People complain about that first trap right at the entrance being so ridiculous, but I think that's the point: it tells you "the rest of this adventure is whacked-out jerk stuff."
Also, as far as Gary: I just don't really like 60s/70s fantasy fiction -- not Lanhkmar, not Dying Earth, not all those Pol Anderson stories, -- nor Hammer horror, nor do I enjoy Celtic mythology very much (look at the bard and druid in the AD&D2 PHB, for instance: half-page-long elaborations on his inspirations), nor do I enjoy counting anything, really.
Partly because most of his favorite things are not, like, known at all to my generation.
@BESW There's going to be a book pretty soon, I think, that talks about D&D through the lens of playing with Gygax and his various friends when D&D was first becoming a thing but wasn't a commercial product.
That'll likely cover all that "Oh, this is from Kolchak" kind of stuff.
Honestly I think regular cats are like halfway there with their skindancing. My cat will sit perfectly still and her whole back just, like, scoots back and forth over her.
@AlexP I like the lich (every D&D campaign I've ever run for more than three months had a lich show up), but I feel like I could do more with the things about the concept that I like if they weren't bounded by the D&D definitional constraints.
Dragon of the Lost Sea style phylacteries, for example.

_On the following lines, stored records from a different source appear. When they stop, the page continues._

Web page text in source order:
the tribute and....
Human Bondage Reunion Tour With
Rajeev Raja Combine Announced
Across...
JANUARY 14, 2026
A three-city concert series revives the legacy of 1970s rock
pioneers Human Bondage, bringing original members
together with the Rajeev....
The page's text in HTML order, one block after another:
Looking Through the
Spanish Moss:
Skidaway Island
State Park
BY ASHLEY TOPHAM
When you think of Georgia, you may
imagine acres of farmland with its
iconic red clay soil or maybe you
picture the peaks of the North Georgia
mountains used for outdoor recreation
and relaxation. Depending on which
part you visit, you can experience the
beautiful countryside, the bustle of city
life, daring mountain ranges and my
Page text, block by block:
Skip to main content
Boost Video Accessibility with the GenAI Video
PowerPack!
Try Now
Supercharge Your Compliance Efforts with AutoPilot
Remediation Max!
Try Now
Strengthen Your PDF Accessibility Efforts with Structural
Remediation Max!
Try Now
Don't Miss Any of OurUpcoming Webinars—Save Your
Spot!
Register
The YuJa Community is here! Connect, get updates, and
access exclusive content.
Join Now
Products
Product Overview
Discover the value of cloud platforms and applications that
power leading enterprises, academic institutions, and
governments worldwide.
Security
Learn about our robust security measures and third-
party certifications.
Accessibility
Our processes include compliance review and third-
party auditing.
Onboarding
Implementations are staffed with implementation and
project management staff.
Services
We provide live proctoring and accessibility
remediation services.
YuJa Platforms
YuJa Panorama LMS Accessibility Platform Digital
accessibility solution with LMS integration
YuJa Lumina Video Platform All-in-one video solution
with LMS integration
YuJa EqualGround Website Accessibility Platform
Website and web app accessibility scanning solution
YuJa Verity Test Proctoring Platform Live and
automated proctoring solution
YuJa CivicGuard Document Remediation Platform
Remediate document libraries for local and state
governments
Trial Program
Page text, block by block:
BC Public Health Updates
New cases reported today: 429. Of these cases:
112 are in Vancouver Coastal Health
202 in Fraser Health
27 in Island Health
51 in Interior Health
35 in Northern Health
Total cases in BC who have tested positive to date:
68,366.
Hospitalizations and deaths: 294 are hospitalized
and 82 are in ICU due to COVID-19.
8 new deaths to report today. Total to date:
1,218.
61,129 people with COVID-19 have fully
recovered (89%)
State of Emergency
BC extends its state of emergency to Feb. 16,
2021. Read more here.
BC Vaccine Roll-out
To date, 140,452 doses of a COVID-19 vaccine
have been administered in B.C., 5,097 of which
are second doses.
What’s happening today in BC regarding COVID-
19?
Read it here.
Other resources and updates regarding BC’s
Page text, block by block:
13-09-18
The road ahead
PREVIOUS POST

@BESW I turned this up to 11 in my last game. Casual encounters give the players -no reward-, as an incentive to try to be smart and avoid them. (In a previous campaign they wandered in a zone with non-dangerous wild life (up to CR8 dragons) to farm experience)
@BESW more than reasonable. They get random encounters only if they stay in the open too much, and they know it. But the random encounter tables in CotSQ are good. In places where you're supposed to wander a lot they have unique encounters or you meet people who would normally be elsewhere in the castle, doing patrols or wandering for some task. I give out XP for those.